Le lanceur prévu n’étant pas prêt, deux sondes Mariner allégées (Mariner-Venus ou Mariner R), d’une largeur de 4,9 m et d’une hauteur de 3,7 m pour une masse totale chacune d’un peu plus de 200 kg (dont 22 kg pour l’instrumentation), sont conçues à partir des Ranger (d’où le qualificatif R). Si elles reprennent la structure de ces dernières (plate-forme hexagonale avec deux panneaux solaires rectangulaires et une tour conique recevant les instruments de mesure), des nouveautés techniques sont cependant apportées, comme la stabilisation des engins sur trois axes, offrant une meilleure manœuvrabilité. Pour assurer les diverses communications, les sondes sont dotées de trois antennes, dont une grande parabole de 1,2 m de diamètre fixée en dessous.

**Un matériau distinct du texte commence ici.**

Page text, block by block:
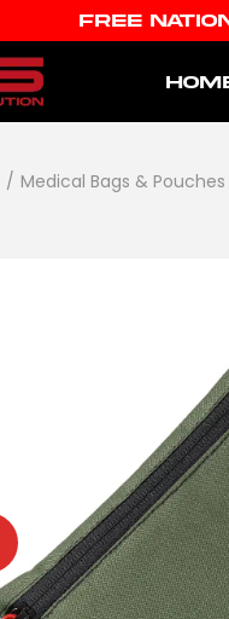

Quant aux appareils scientifiques, Mariner 1 et 2 ont quasi les mêmes instruments. A bord de Mariner 2, se trouvent un radiomètre micro-onde (mesure du rayonnement de Vénus), un radiomètre infrarouge (température de la planète), un magnétomètre (champ magnétique), des détecteurs de particules, de vent solaire et de poussières cosmiques, des expériences de mécanique céleste (mesure des masses de Vénus et de la Lune, etc.). La charge utile étant déjà conséquente et sachant que Vénus a une atmosphère particulièrement dense empêchant de voir le sol, aucun système d’imagerie embarque dans les deux Mariner.
Le 22 juillet 1962, une fusée Atlas-Agena décolle avec Mariner 1, mais 294 secondes plus tard « Echec de Mariner I dont la fusée porteuse a dû être détruite en vol », comme l’annonce le 23 La Liberté, en raison du fait que le lanceur a dévié de sa trajectoire. Au grand soulagement des responsables, le lancement de la sonde jumelle Mariner 2 (à l’aide d’un Atlas-Agena) réussit le 27 août suivant, tandis que du côté soviétique les trois tentatives de lancement vers Vénus échouent toutes (25 août, 1er et 12 septembre) ; l’opportunité est à saisir pour les Américains…

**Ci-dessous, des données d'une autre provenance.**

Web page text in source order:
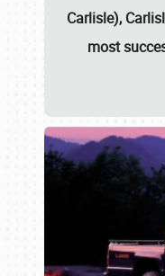
Carlisle),
most
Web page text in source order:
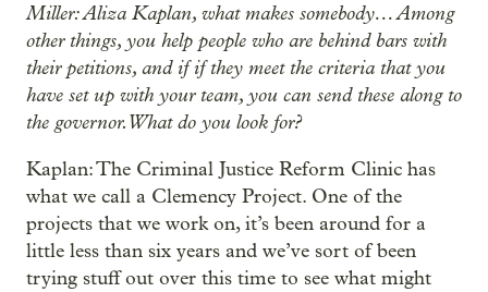
Miller: Aliza Kaplan, what makes somebody… Among
other things, you help people who are behind bars with
their petitions, and if if they meet the criteria that you
have set up with your team, you can send these along to
the governor. What do you look for?
Kaplan: The Criminal Justice Reform Clinic has
what we call a Clemency Project. One of the
projects that we work on, it’s been around for a
little less than six years and we’ve sort of been
trying stuff out over this time to see what might

Placée sur une orbite de transfert héliosynchrone, Mariner déploie ses panneaux solaires, ses instruments et la grande antenne sont progressivement activés ou orientés et, comme l’annonce le 28 La Nouvelle République, « Mariner II est parti pour un voyage de 291 millions de km » d’une durée de trois mois et demi. Se trouvant à environ 1,5 million de kilomètres de la Terre, une correction de trajectoire est réalisée le 4 septembre afin de mieux diriger la sonde vers sa cible – une première dans les vols interplanétaires. Au cours du vol, Mariner 2 rencontre un certain nombre de difficultés (panne du système de stabilisation, défaillance d’un panneau solaire…), résiste même à une éruption solaire fin octobre.
Le 12 décembre, le logiciel de bord présente à son tour des problèmes l’empêchant de déclencher automatiquement les prises de données. Tout doit alors se faire manuellement. Malgré cela, la sonde effectue correctement le 14 le survol à une distance d’environ 34 800 km d’altitude, devenant ainsi le premier vaisseau spatial à survoler et à transmettre des données (qu’elle renvoie à la Terre jusque début janvier) d’une planète autre que la nôtre.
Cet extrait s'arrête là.